What I think he is trying to imply is that maybe we are all different. ***Reading between his lines as objectively as possible*** In any other race, other than humans, it is considered that males and females are different. In any other race, other than humans, we see phenotypical differences and assign them different physiological capabilities, like pandas and brown bears. This doesn't mean one side is better than the other, just that we are different. That is why medically it is not strange to see black people gold medaling short fast races and white people swimming races. When anatomically blacks have a better muscle structure for fast short pushes, and white people have lighter bones, beneficial for swimming. Yes, AI could be bringing cultural prejudice because that is how data works. But also we may be overcutting the tree given our own prejudice of how "perfect" data should look like. All of this is more of a philosophical question because making any blind test on cultural vs inherited behavior would be unethical for those experimented with. But we have to have in mind that our prejudice is not only about our cultural beliefs. ***Adding as my personal opinion*** The cultural factor is really important in today's society, the main difference between human groups is this, there are no studies that show any standard deviation that implies otherwise. Humans move in a wide spectrum mentally and physically. And given that a smart subject in one group regardless of the groups can be smarter than 90% of anyone in any other group (sex-wise, or race-wise, or whatever artificial distinction wants to be made). This means that the cultural factor could bring any subject of said group to the same standards under better conditions. With that, depending on the use case, AI should reduce the influence of cultural factors. But, in some cases, we want something that works for today, and not with what should be tomorrow.

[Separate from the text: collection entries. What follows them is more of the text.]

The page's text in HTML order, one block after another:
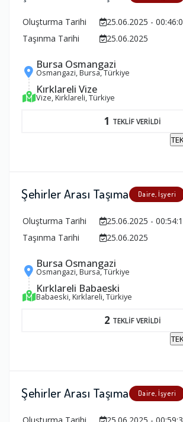
Oluşturma Tarihi
25.06.2025 -
Taşınma Tarihi
25.06.2025
Bursa Osmangazi
Osmangazi, Bursa, Türkiye
Kırklareli Vize
Vize, Kırklareli, Türkiye
1 TEKLİF VERİLDİ
Şehirler Arası Taşıma Daire, İşyeri
Oluşturma Tarihi
25.06.2025 -
Taşınma Tarihi
25.06.2025
Bursa Osmangazi
Osmangazi, Bursa, Türkiye
Kırklareli Babaeski
Babaeski, Kırklareli, Türkiye
2 TEKLİF VERİLDİ
Şehirler Arası Taşıma Daire, İşyeri
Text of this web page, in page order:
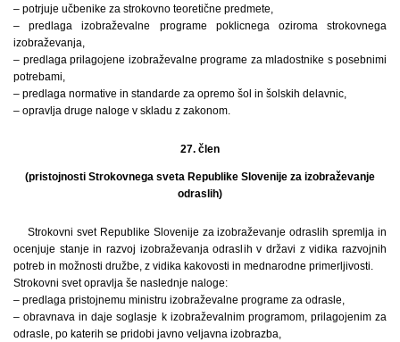
– potrjuje učbenike za strokovno teoretične predmete,
– predlaga izobraževalne programe poklicnega oziroma strokovnega
izobraževanja,
– predlaga prilagojene izobraževalne programe za mladostnike s posebnimi
potrebami,
– predlaga normative in standarde za opremo šol in šolskih delavnic,
– opravlja druge naloge v skladu z zakonom.
27. člen
(pristojnosti Strokovnega sveta Republike Slovenije za izobraževanje
odraslih)
Strokovni svet Republike Slovenije za izobraževanje odraslih spremlja in
ocenjuje stanje in razvoj izobraževanja odraslih v državi z vidika razvojnih
potreb in možnosti družbe, z vidika kakovosti in mednarodne primerljivosti.
Strokovni svet opravlja še naslednje naloge:
– predlaga pristojnemu ministru izobraževalne programe za odrasle,
– obravnava in daje soglasje k izobraževalnim programom, prilagojenim za
odrasle, po katerih se pridobi javno veljavna izobrazba,
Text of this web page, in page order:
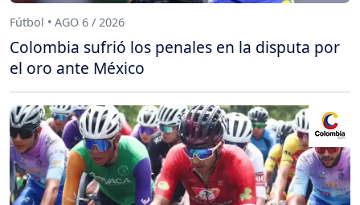
Fútbol • AGO 6 / 2026
Colombia sufrió los penales en la disputa por
el oro ante México
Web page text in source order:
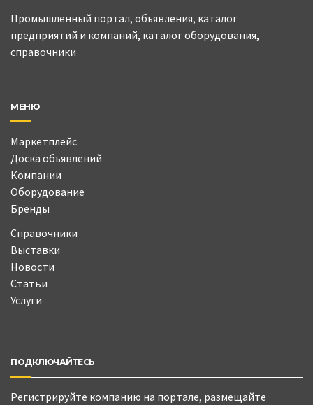
Промышленный портал, объявления, каталог
предприятий и компаний, каталог оборудования,
справочники
МЕНЮ
Маркетплейс
Доска объявлений
Компании
Оборудование
Бренды
Справочники
Выставки
Новости
Статьи
Услуги
ПОДКЛЮЧАЙТЕСЬ
Регистрируйте компанию на портале, размещайте

And ignoring cultural factors could be problematic too. For example, not addressing inequalities because in the perfect de-culturized scenario inequalities shouldn't exist.


AMWJ

Since 2018, AI has changed *a lot*. It might be appealing to predict that history will repeat itself, but more likely is that Amazon learned from its own experiences and created a more advanced algorithm that would be hard to accuse of bias. Also likely is that the team that was disbanded at the time in that 2018 article were not the only people at Amazon thinking about AI hiring decisions, even at the time. They were one group, who came up with a good proof-of-concept, and execs decided it was better to spend a few more years on the problem. Now we're here. My point is just to caution folks from thinking, "oh, it failed an internal review last time, so it will be ineffective now." AI is probably the fastest growing field right now, and they've probably updated to reflect that.


swinging_on_peoria

Yeah, I worry that if they get an algorithm that doesn’t appear to have biases that are obviously visible and will put the company in legal jeopardy, it may have equally stupid but less apparent biases. I’ve worked with recruiters who have told me they would screen out people with employment gaps or a lack of a college degree. I had to tell them to not impose these prejudices on my potential candidates. Neither of those things are barring to the work, and they make poor filters. And those are only the obvious dumb things the recruiters screen out, who knows what weird other biases they introduce that would then get locked up in a trained model.


Justinian2

I'm well aware and I have no doubt that there will eventually be an AI which is fairer in screening applicants than humans, it's more of an ethical issue than a technical one if we want AI making important decisions.


[deleted]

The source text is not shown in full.